How can it be that good seeds can yield bad fruit? This is exactly what happened with Israel. In Isaiah 5:1-7, God used a metaphor to describe His frustration with Israel:
Now will I sing to my wellbeloved a song of my beloved touching his vineyard. My wellbeloved hath a vineyard in a very fruitful hill: And he fenced it, and gathered out the stones thereof, and planted it with the choicest vine, and built a tower in the midst of it, and also made a winepress therein: and he looked that it should bring forth grapes, and it brought forth wild grapes. And now, O inhabitants of Jerusalem, and men of Judah, judge, I pray you, betwixt me and my vineyard. What could have been done more to my vineyard, that I have not done in it? wherefore, when I looked that it should bring forth grapes, brought it forth wild grapes? And now go to; I will tell you what I will do to my vineyard: I will take away the hedge thereof, and it shall be eaten up; and break down the wall thereof, and it shall be trodden down: And I will lay it waste: it shall not be pruned, nor digged; but there shall come up briers and thorns: I will also command the clouds that they rain no rain upon it. For the vineyard of the LORD of hosts is the house of Israel, and the men of Judah his pleasant plant: and he looked for judgment, but behold oppression; for righteousness, but behold a cry.

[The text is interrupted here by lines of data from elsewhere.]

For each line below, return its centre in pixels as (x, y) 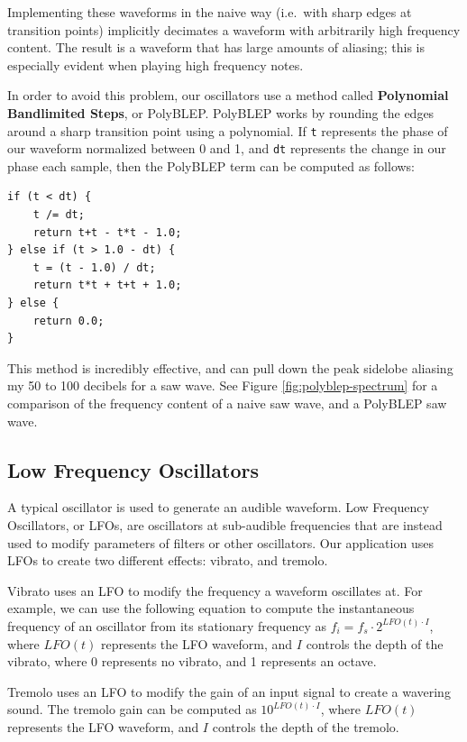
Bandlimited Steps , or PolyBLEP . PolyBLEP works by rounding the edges (221, 112)
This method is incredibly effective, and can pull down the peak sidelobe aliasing (230, 367)
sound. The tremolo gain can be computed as (132, 709)
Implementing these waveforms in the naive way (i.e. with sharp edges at (210, 12)
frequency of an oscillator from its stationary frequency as (167, 625)
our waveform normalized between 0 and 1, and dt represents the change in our (227, 148)
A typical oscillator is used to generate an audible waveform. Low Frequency (218, 507)
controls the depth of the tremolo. (306, 726)
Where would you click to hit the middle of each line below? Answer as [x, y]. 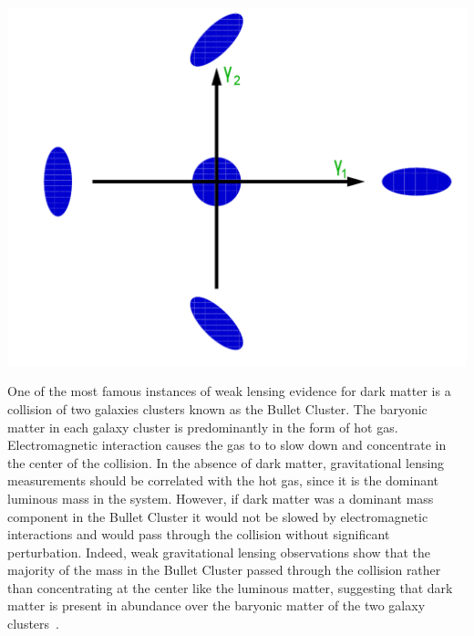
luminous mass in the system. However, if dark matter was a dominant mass [221, 498]
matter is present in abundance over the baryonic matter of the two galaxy [216, 605]
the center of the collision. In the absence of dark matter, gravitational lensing [226, 462]
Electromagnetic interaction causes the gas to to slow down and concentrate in [227, 445]
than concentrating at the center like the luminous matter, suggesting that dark [230, 587]
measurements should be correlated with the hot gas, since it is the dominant [223, 480]
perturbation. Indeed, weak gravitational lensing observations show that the [219, 552]
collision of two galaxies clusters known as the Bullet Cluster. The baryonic [217, 408]
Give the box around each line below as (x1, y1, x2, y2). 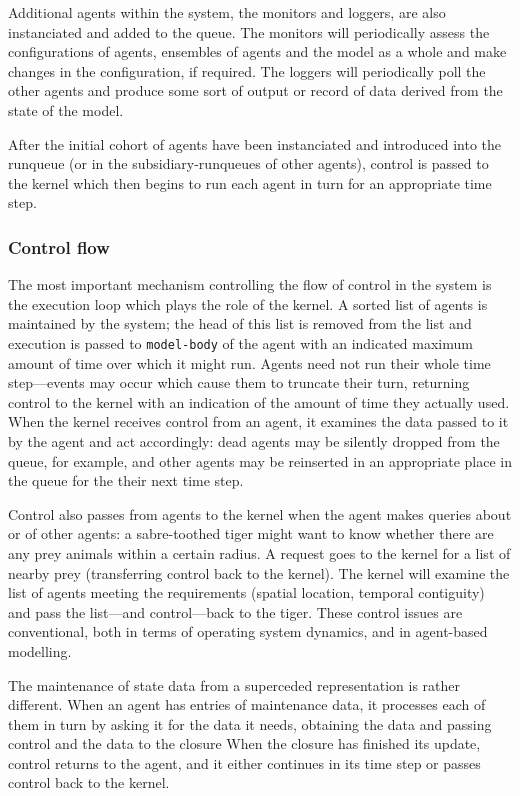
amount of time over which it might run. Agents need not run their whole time (8, 352, 491, 373)
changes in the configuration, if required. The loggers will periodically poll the (8, 60, 486, 81)
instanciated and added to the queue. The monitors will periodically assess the (8, 21, 490, 42)
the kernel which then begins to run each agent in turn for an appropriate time (8, 172, 492, 193)
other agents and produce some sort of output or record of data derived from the (8, 80, 503, 101)
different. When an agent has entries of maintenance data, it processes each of (8, 694, 486, 715)
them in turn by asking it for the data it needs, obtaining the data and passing (8, 713, 492, 734)
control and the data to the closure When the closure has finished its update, (8, 733, 481, 754)
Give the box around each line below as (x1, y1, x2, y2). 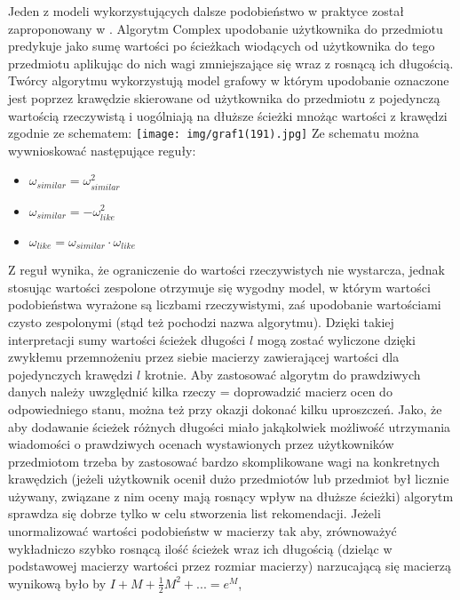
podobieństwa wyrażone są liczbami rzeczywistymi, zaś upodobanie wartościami (8, 295, 441, 314)
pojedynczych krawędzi (8, 364, 133, 383)
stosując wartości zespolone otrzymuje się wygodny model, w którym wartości (8, 277, 431, 296)
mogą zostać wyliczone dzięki (257, 330, 416, 348)
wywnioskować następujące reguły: (8, 140, 196, 159)
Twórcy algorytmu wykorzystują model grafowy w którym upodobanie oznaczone (8, 71, 449, 90)
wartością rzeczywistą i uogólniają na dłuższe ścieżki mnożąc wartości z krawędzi (8, 106, 448, 124)
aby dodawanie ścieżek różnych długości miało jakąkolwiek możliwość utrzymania (8, 417, 451, 436)

The Lord planted good grapes but harvested wild grapes. The Lord looked at Israel, He expected to see, “… judgment, but behold oppression; … righteousness, but behold a cry.” This became a recurring theme in the Old Testament. The Lord spoke through Isaiah in chapter 58 and verse 6, “Is not this the fast that I have chosen? to loose the bands of wickedness, to undo the heavy burdens, and to let the oppressed go free, and that ye break every yoke?” The same message was also spoken to Israel through Micah in chapter 6, verse 8: “He hath shewed thee, O man, what is good; and what doth the LORD require of thee, but to do justly, and to love mercy, and to walk humbly with thy God?” God is saying that His seed had not yielded godly fruit in those who claimed to be His people. And, actually the seed of the enemy had been sown in the hearts and minds of the Israelites, yielding fruit after the enemy’s likeness.
As good Laodiceans, we too fell into the same trap as the Israelites did in the past. Yes, we believe we are blessed and in need of nothing. But, God’s assessment is different. We do not know that we are naked, wretched, poor and miserable. The indictment is that we could know our true condition but are choosing not to. The point is that, in the end, it will be evident to whom we have given control of our hearts and minds. By the fruit you will know them. Again, we are to be thankful for His longsuffering with us. Ellen White elaborates on this in the following quote,
When the Spirit of God takes possession of the heart, it transforms the life. Sinful thoughts are put away, evil deeds are renounced; love, humility, and peace take the place of anger, envy, and strife. Joy takes the place of sadness, and the countenance reflects the light of heaven. No one sees the hand that lifts the burden, or beholds the light descend from the courts above. The blessing comes when by faith the soul surrenders itself to God. Then that power which no human eye can see creates a new being in the image of God. (The Desire of Ages, p. 173.)
Who are we allowing to sow seed in our heart?